===== Data for analysis

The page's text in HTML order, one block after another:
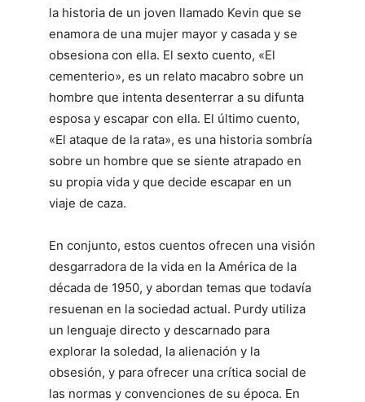
la historia de un joven llamado Kevin que se
enamora de una mujer mayor y casada y se
obsesiona con ella. El sexto cuento, «El
cementerio», es un relato macabro sobre un
hombre que intenta desenterrar a su difunta
esposa y escapar con ella. El último cuento,
«El ataque de la rata», es una historia sombría
sobre un hombre que se siente atrapado en
su propia vida y que decide escapar en un
viaje de caza.
En conjunto, estos cuentos ofrecen una visión
desgarradora de la vida en la América de la
década de 1950, y abordan temas que todavía
resuenan en la sociedad actual. Purdy utiliza
un lenguaje directo y descarnado para
explorar la soledad, la alienación y la
obsesión, y para ofrecer una crítica social de
las normas y convenciones de su época. En
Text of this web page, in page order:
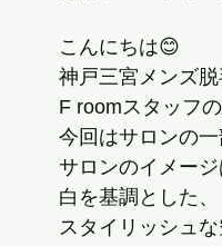
こんにちは😊
神戸三宮メンズ
F roomスタッフ
今回はサロンの
サロンのイメージ
白を基調とした、
スタイリッシュな
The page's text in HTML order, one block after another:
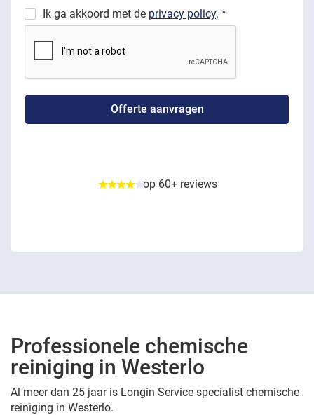
Ik ga akkoord met de privacy policy. *
op 60+ reviews
Professionele chemische
reiniging in Westerlo
Al meer dan 25 jaar is Longin Service specialist chemische
reiniging in Westerlo.
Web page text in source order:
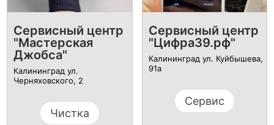
Сервисный центр
"Мастерская
Джобса"
Калининград ул. ​
Черняховского, 2
Чистка
Сервисный центр
"Цифра39.рф"
Калининград ул. Куйбышева,
91а
Сервис
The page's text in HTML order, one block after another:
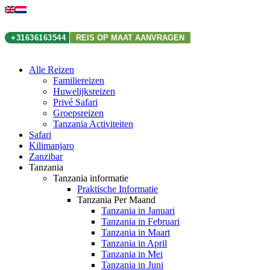
+31636163544 REIS OP MAAT AANVRAGEN
Alle Reizen
Familiereizen
Huwelijksreizen
Privé Safari
Groepsreizen
Tanzania Activiteiten
Safari
Kilimanjaro
Zanzibar
Tanzania
Tanzania informatie
Praktische Informatie
Tanzania Per Maand
Tanzania in Januari
Tanzania in Februari
Tanzania in Maart
Tanzania in April
Tanzania in Mei
Tanzania in Juni
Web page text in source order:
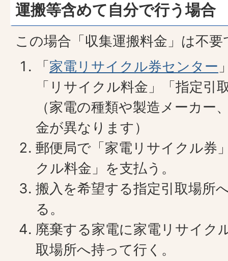
運搬等含めて自分で行う場合
この場合「収集運搬料金」は不要
「家電リサイクル券センター
「リサイクル料金」「指定引
（家電の種類や製造メーカー
金が異なります）
郵便局で「家電リサイクル券
クル料金」を支払う。
搬入を希望する指定引取場所
る。
廃棄する家電に家電リサイク
取場所へ持って行く。
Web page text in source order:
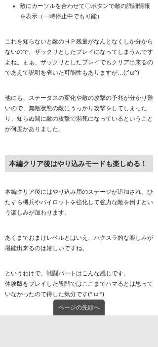
敵にカーソルを合わせて〇ボタンで敵の詳細情報
を表示（一時停止中でも可能）
これを知らないと敵のＨＰ残量がなんとなくしか分から
ないので、ザックリとしたプレイになってしまうんです
よね。まぁ、ザックリとしたプレイでもクリア出来るの
であえて説明を省いた可能性もありますが…(;^ω^)
他にも、ステータスの変化や敵の攻撃の予兆が分かり難
いので、無敵状態の敵にうっかり攻撃をしてしまった
り、知らぬ間に敵の攻撃で瀕死になっているということ
が何度かありました。
本編クリア後はやり込みモードも楽しめる！
本編クリア後にはやり込み用のステージが追加され、ひ
たすら機兵やパイロットを強化して強力な敵を倒すとい
う楽しみが加わります。
あくまでおまけレベルとはいえ、ハクスラ的な楽しみが
堪能出来るのは嬉しいですね。
というわけで、戦闘パートはこんな感じです。
体験版をプレイした段階ではここまでハマるとは思って
いなかったので得した気分です(*’ω’*)
ページの先頭へ
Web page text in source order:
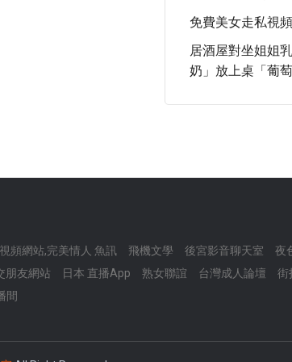
免費美女走私視
居酒屋對坐姐姐
奶」放上桌「葡
頻網站,完美情人 魚訊 飛機文學 後宮影音聊天室 夜
朋友網站 日本 直播App 熟女聯誼 台灣成人論壇
街
間
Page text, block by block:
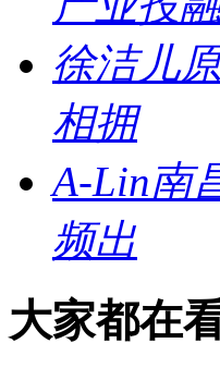
徐洁儿
相拥
A-Lin南
频出
大家都在
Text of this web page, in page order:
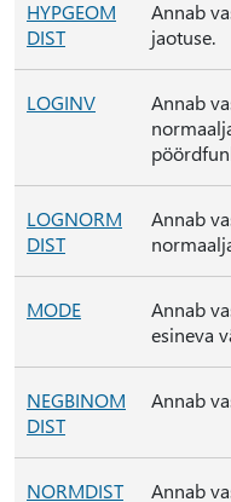
HYPGEOM
DIST
Annab
jaotuse.
LOGINV
Annab
LOGNORM
DIST
Annab
MODE
Annab
esineva
NEGBINOM
DIST
Annab
NORMDIST
Annab
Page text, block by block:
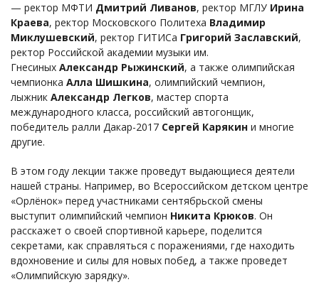
— ректор МФТИ Дмитрий Ливанов, ректор МГЛУ Ирина
Краева, ректор Московского Политеха Владимир
Миклушевский, ректор ГИТИСа Григорий Заславский,
ректор Российской академии музыки им.
Гнесиных Александр Рыжинский, а также олимпийская
чемпионка Алла Шишкина, олимпийский чемпион,
лыжник Александр Легков, мастер спорта
международного класса, российский автогонщик,
победитель ралли Дакар-2017 Сергей Карякин и многие
другие.
В этом году лекции также проведут выдающиеся деятели
нашей страны. Например, во Всероссийском детском центре
«Орлёнок» перед участниками сентябрьской смены
выступит олимпийский чемпион Никита Крюков. Он
расскажет о своей спортивной карьере, поделится
секретами, как справляться с поражениями, где находить
вдохновение и силы для новых побед, а также проведет
«Олимпийскую зарядку».
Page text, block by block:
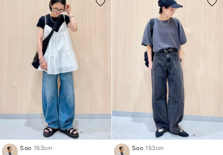
Sao 153cm
Sao 153cm
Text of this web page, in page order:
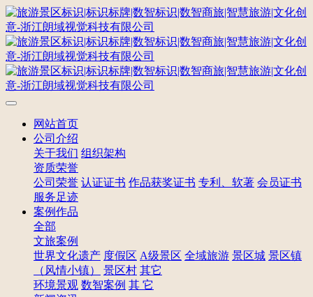
网站首页
公司介绍
关于我们 组织架构
资质荣誉
公司荣誉 认证证书 作品获奖证书 专利、软著 会员证书
服务足迹
案例作品
全部
文旅案例
世界文化遗产 度假区 A级景区 全域旅游 景区城 景区镇
（风情小镇）
景区村 其它
环境景观 数智案例 其 它
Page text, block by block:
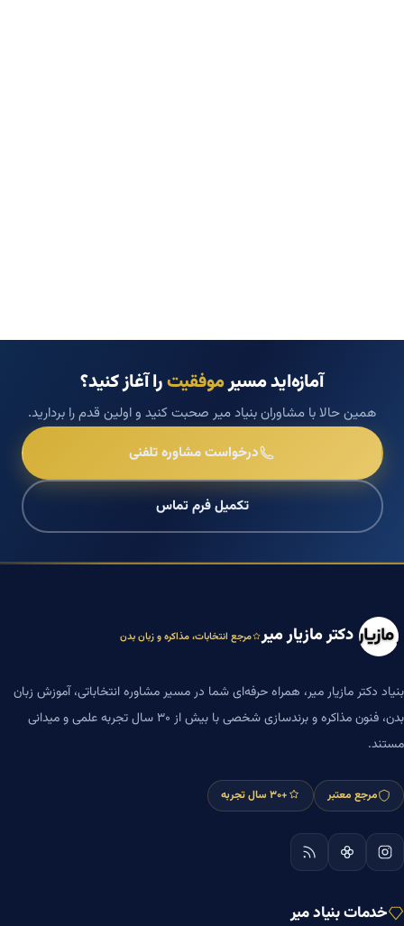
آمازه‌اید مسیرموفقیترا آغاز کنید؟
همین حالا با مشاوران بنیاد میر صحبت کنید و اولین قدم را بردارید.
درخواست مشاوره تلفنی
تکمیل فرم تماس
دکتر مازیار میر مرجع انتخابات، مذاکره و زبان بدن
بنیاد دکتر مازیار میر، همراه حرفه‌ای شما در مسیر مشاوره انتخاباتی، آموزش زبان
بدن، فنون مذاکره و برندسازی شخصی با بیش از ۳۰ سال تجربه علمی و میدانی
مستند.
مرجع معتبر +۳۰ سال تجربه
خدمات بنیاد میر
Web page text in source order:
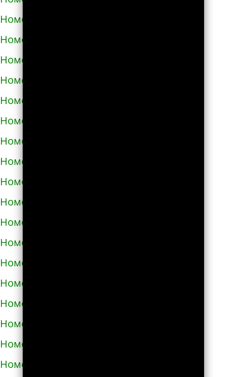
Номера телефонов такси в Долине
Номера телефонов такси в Дрогобыче
Номера телефонов такси в Дублянах
Номера телефонов такси в Дубно
Номера телефонов такси в Дунаевцах
Номера телефонов такси в Жашкове
Номера телефонов такси в Жёлтых водах
Номера телефонов такси в Жидачове
Номера телефонов такси в Житомире
Номера телефонов такси в Жмеринке
Номера телефонов такси в Жолкве
Номера телефонов такси в Запорожье
Номера телефонов такси в Збараже
Номера телефонов такси в Звенигородке
Номера телефонов такси в Здолбунове
Номера телефонов такси в Змиёве
Номера телефонов такси в Знаменке
Номера телефонов такси в Золотоноше
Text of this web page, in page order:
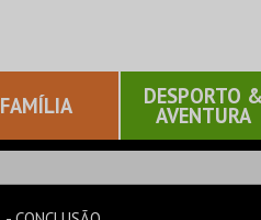
FAMÍLIA DESPORTO &
AVENTURA
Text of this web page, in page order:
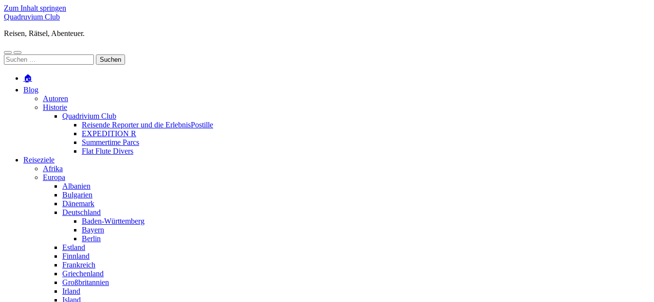
Zum Inhalt springen
Quadruvium Club
Reisen, Rätsel, Abenteuer.
Mobile-
Menü
Suchfeld
ein-/ausblenden
Suchen
nach:
🏠
Blog
Autoren
Historie
Quadrivium Club
Reisende Reporter und die ErlebnisPostille
EXPEDITION R
Summertime Parcs
Flat Flute Divers
Reiseziele
Afrika
Europa
Albanien
Bulgarien
Dänemark
Deutschland
Baden-Württemberg
Bayern
Berlin
Estland
Finnland
Frankreich
Griechenland
Großbritannien
Irland
Island

==========

• About this task
Restate the listing word for word and drop the pictures.

• Finished task
The page's text in HTML order, one block after another:
la historia de un joven llamado Kevin que se
enamora de una mujer mayor y casada y se
obsesiona con ella. El sexto cuento, «El
cementerio», es un relato macabro sobre un
hombre que intenta desenterrar a su difunta
esposa y escapar con ella. El último cuento,
«El ataque de la rata», es una historia sombría
sobre un hombre que se siente atrapado en
su propia vida y que decide escapar en un
viaje de caza.
En conjunto, estos cuentos ofrecen una visión
desgarradora de la vida en la América de la
década de 1950, y abordan temas que todavía
resuenan en la sociedad actual. Purdy utiliza
un lenguaje directo y descarnado para
explorar la soledad, la alienación y la
obsesión, y para ofrecer una crítica social de
las normas y convenciones de su época. En
Text of this web page, in page order:
こんにちは😊
神戸三宮メンズ
F roomスタッフ
今回はサロンの
サロンのイメージ
白を基調とした、
スタイリッシュな
The page's text in HTML order, one block after another:
Ik ga akkoord met de privacy policy. *
op 60+ reviews
Professionele chemische
reiniging in Westerlo
Al meer dan 25 jaar is Longin Service specialist chemische
reiniging in Westerlo.
Web page text in source order:
Сервисный центр
"Мастерская
Джобса"
Калининград ул. ​
Черняховского, 2
Чистка
Сервисный центр
"Цифра39.рф"
Калининград ул. Куйбышева,
91а
Сервис
The page's text in HTML order, one block after another:
+31636163544 REIS OP MAAT AANVRAGEN
Alle Reizen
Familiereizen
Huwelijksreizen
Privé Safari
Groepsreizen
Tanzania Activiteiten
Safari
Kilimanjaro
Zanzibar
Tanzania
Tanzania informatie
Praktische Informatie
Tanzania Per Maand
Tanzania in Januari
Tanzania in Februari
Tanzania in Maart
Tanzania in April
Tanzania in Mei
Tanzania in Juni
Web page text in source order:
運搬等含めて自分で行う場合
この場合「収集運搬料金」は不要
「家電リサイクル券センター
「リサイクル料金」「指定引
（家電の種類や製造メーカー
金が異なります）
郵便局で「家電リサイクル券
クル料金」を支払う。
搬入を希望する指定引取場所
る。
廃棄する家電に家電リサイク
取場所へ持って行く。
Web page text in source order:
敵にカーソルを合わせて〇ボタンで敵の詳細情報
を表示（一時停止中でも可能）
これを知らないと敵のＨＰ残量がなんとなくしか分から
ないので、ザックリとしたプレイになってしまうんです
よね。まぁ、ザックリとしたプレイでもクリア出来るの
であえて説明を省いた可能性もありますが…(;^ω^)
他にも、ステータスの変化や敵の攻撃の予兆が分かり難
いので、無敵状態の敵にうっかり攻撃をしてしまった
り、知らぬ間に敵の攻撃で瀕死になっているということ
が何度かありました。
本編クリア後はやり込みモードも楽しめる！
本編クリア後にはやり込み用のステージが追加され、ひ
たすら機兵やパイロットを強化して強力な敵を倒すとい
う楽しみが加わります。
あくまでおまけレベルとはいえ、ハクスラ的な楽しみが
堪能出来るのは嬉しいですね。
というわけで、戦闘パートはこんな感じです。
体験版をプレイした段階ではここまでハマるとは思って
いなかったので得した気分です(*’ω’*)
ページの先頭へ
Web page text in source order:
免費美女走私視
居酒屋對坐姐姐
奶」放上桌「葡
頻網站,完美情人 魚訊 飛機文學 後宮影音聊天室 夜
朋友網站 日本 直播App 熟女聯誼 台灣成人論壇
街
間
Page text, block by block:
徐洁儿
相拥
A-Lin南
频出
大家都在
Text of this web page, in page order:
HYPGEOM
DIST
Annab
jaotuse.
LOGINV
Annab
LOGNORM
DIST
Annab
MODE
Annab
esineva
NEGBINOM
DIST
Annab
NORMDIST
Annab
Page text, block by block:
— ректор МФТИ Дмитрий Ливанов, ректор МГЛУ Ирина
Краева, ректор Московского Политеха Владимир
Миклушевский, ректор ГИТИСа Григорий Заславский,
ректор Российской академии музыки им.
Гнесиных Александр Рыжинский, а также олимпийская
чемпионка Алла Шишкина, олимпийский чемпион,
лыжник Александр Легков, мастер спорта
международного класса, российский автогонщик,
победитель ралли Дакар-2017 Сергей Карякин и многие
другие.
В этом году лекции также проведут выдающиеся деятели
нашей страны. Например, во Всероссийском детском центре
«Орлёнок» перед участниками сентябрьской смены
выступит олимпийский чемпион Никита Крюков. Он
расскажет о своей спортивной карьере, поделится
секретами, как справляться с поражениями, где находить
вдохновение и силы для новых побед, а также проведет
«Олимпийскую зарядку».
Page text, block by block:
Sao 153cm
Sao 153cm
Text of this web page, in page order:
网站首页
公司介绍
关于我们 组织架构
资质荣誉
公司荣誉 认证证书 作品获奖证书 专利、软著 会员证书
服务足迹
案例作品
全部
文旅案例
世界文化遗产 度假区 A级景区 全域旅游 景区城 景区镇
（风情小镇）
景区村 其它
环境景观 数智案例 其 它
Page text, block by block:
آمازه‌اید مسیرموفقیترا آغاز کنید؟
همین حالا با مشاوران بنیاد میر صحبت کنید و اولین قدم را بردارید.
درخواست مشاوره تلفنی
تکمیل فرم تماس
دکتر مازیار میر مرجع انتخابات، مذاکره و زبان بدن
بنیاد دکتر مازیار میر، همراه حرفه‌ای شما در مسیر مشاوره انتخاباتی، آموزش زبان
بدن، فنون مذاکره و برندسازی شخصی با بیش از ۳۰ سال تجربه علمی و میدانی
مستند.
مرجع معتبر +۳۰ سال تجربه
خدمات بنیاد میر
Web page text in source order:
Номера телефонов такси в Долине
Номера телефонов такси в Дрогобыче
Номера телефонов такси в Дублянах
Номера телефонов такси в Дубно
Номера телефонов такси в Дунаевцах
Номера телефонов такси в Жашкове
Номера телефонов такси в Жёлтых водах
Номера телефонов такси в Жидачове
Номера телефонов такси в Житомире
Номера телефонов такси в Жмеринке
Номера телефонов такси в Жолкве
Номера телефонов такси в Запорожье
Номера телефонов такси в Збараже
Номера телефонов такси в Звенигородке
Номера телефонов такси в Здолбунове
Номера телефонов такси в Змиёве
Номера телефонов такси в Знаменке
Номера телефонов такси в Золотоноше
Text of this web page, in page order:
FAMÍLIA DESPORTO &
AVENTURA
Text of this web page, in page order:
Zum Inhalt springen
Quadruvium Club
Reisen, Rätsel, Abenteuer.
Mobile-
Menü
Suchfeld
ein-/ausblenden
Suchen
nach:
🏠
Blog
Autoren
Historie
Quadrivium Club
Reisende Reporter und die ErlebnisPostille
EXPEDITION R
Summertime Parcs
Flat Flute Divers
Reiseziele
Afrika
Europa
Albanien
Bulgarien
Dänemark
Deutschland
Baden-Württemberg
Bayern
Berlin
Estland
Finnland
Frankreich
Griechenland
Großbritannien
Irland
Island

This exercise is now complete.